Stored items:
━━━━━━
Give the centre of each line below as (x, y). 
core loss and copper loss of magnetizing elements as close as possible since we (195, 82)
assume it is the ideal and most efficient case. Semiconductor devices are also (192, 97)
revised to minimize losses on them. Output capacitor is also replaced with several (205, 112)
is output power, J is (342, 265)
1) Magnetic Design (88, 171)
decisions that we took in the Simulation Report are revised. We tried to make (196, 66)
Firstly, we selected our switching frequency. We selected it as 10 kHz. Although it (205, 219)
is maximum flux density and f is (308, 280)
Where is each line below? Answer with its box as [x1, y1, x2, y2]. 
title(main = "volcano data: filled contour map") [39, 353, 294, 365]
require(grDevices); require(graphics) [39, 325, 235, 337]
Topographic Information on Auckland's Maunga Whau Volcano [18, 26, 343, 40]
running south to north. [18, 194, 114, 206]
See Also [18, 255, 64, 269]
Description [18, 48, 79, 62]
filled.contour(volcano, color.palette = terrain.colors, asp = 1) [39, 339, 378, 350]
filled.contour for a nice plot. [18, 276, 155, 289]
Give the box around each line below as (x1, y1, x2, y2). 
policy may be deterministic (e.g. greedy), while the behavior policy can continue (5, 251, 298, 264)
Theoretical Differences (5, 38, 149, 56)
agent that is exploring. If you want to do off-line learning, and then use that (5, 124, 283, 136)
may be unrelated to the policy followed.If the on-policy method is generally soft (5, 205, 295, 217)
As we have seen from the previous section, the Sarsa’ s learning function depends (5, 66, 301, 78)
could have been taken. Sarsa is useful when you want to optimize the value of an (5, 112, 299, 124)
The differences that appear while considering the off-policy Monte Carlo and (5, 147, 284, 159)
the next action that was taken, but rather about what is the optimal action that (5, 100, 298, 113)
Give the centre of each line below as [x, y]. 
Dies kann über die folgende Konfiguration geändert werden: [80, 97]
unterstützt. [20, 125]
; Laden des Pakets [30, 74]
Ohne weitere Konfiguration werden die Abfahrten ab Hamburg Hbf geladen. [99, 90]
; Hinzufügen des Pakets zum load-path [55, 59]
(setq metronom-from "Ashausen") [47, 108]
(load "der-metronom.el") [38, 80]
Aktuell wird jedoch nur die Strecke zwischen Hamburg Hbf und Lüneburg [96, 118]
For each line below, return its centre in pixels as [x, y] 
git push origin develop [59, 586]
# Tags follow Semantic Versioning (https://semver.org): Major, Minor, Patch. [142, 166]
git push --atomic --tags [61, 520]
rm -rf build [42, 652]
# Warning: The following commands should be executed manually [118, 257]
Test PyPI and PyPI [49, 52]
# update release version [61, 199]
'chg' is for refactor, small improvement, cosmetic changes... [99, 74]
━━━━━━
» **What is expected**
Check the lines above and copy each one that includes "learning".

» **Response box**
agent that is exploring. If you want to do off-line learning, and then use that (5, 124, 283, 136)
As we have seen from the previous section, the Sarsa’ s learning function depends (5, 66, 301, 78)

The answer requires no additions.